Revealing the Two Sides of Data Augmentation: An Asymmetric Distillation-based Win-Win Solution for Open-Set Recognition
This addresses a critical trade-off in open-set recognition for computer vision applications, offering a win-win solution to enhance both closed-set and open-set performance.
The paper tackles the problem where data augmentation improves closed-set recognition but harms open-set recognition, and proposes an asymmetric distillation framework that mitigates this decline, achieving a 2%~3% AUROC improvement on Tiny-ImageNet and demonstrating generalization on ImageNet-21K.

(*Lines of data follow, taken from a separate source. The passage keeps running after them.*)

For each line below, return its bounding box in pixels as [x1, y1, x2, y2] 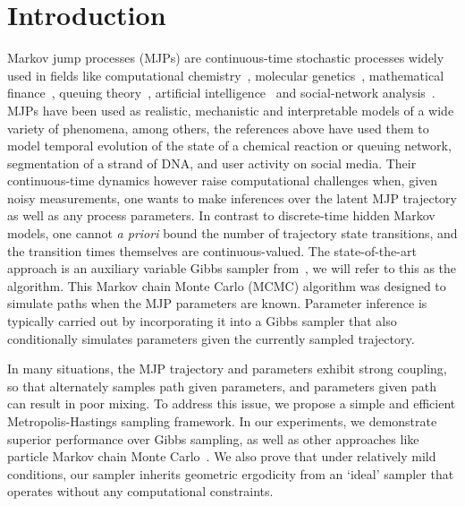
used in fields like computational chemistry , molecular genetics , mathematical [7, 65, 444, 84]
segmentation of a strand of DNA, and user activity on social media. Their [7, 153, 417, 172]
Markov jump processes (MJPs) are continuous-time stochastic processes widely [7, 48, 444, 67]
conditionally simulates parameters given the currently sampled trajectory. [7, 329, 415, 347]
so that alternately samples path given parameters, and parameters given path [7, 376, 437, 395]
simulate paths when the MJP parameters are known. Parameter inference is [7, 294, 427, 313]
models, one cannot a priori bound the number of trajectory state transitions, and [7, 224, 458, 243]
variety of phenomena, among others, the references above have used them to [7, 118, 429, 137]
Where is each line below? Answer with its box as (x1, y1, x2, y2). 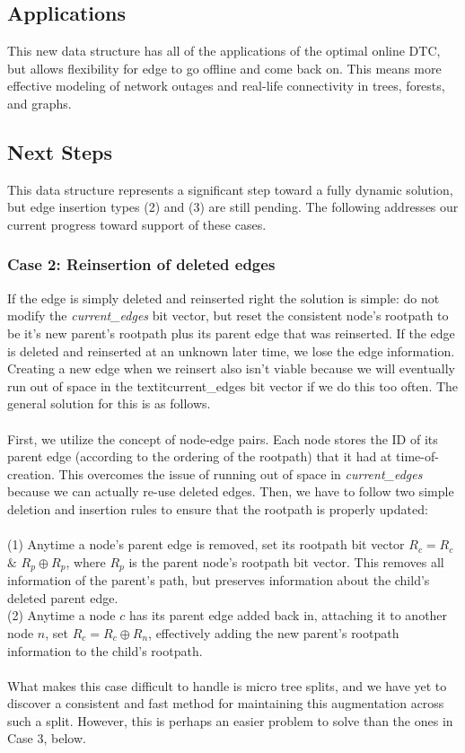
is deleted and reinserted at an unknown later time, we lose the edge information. (7, 341, 455, 360)
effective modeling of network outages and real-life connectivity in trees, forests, (7, 76, 445, 95)
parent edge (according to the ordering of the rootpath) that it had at (7, 447, 392, 466)
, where (66, 552, 106, 571)
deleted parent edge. (7, 588, 118, 607)
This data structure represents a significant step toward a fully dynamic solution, (7, 179, 453, 198)
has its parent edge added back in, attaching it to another (128, 606, 448, 625)
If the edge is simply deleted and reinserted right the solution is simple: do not (7, 288, 440, 307)
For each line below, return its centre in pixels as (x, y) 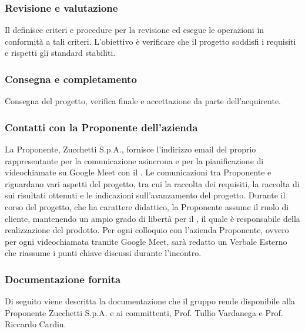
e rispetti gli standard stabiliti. (60, 53)
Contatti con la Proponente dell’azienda (101, 127)
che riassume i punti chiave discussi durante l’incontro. (103, 253)
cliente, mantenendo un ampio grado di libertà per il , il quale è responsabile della (152, 218)
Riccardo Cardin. (36, 324)
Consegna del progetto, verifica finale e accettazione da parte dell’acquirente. (143, 101)
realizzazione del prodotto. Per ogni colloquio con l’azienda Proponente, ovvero (147, 230)
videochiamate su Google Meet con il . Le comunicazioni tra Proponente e (138, 172)

In this paper, we reveal the two sides of data augmentation: enhancements in closed-set recognition correlate with a significant decrease in open-set recognition. Through empirical investigation, we find that multi-sample-based augmentations would contribute to reducing feature discrimination, thereby diminishing the open-set criteria. Although knowledge distillation could impair the feature via imitation, the mixed feature with ambiguous semantics hinders the distillation. To this end, we propose an asymmetric distillation framework by feeding teacher model extra raw data to enlarge the benefit of teacher. Moreover, a joint mutual information loss and a selective relabel strategy are utilized to alleviate the influence of hard mixed samples. Our method successfully mitigates the decline in open-set and outperforms SOTAs by 2%~3% AUROC on the Tiny-ImageNet dataset and experiments on large-scale dataset ImageNet-21K demonstrate the generalization of our method.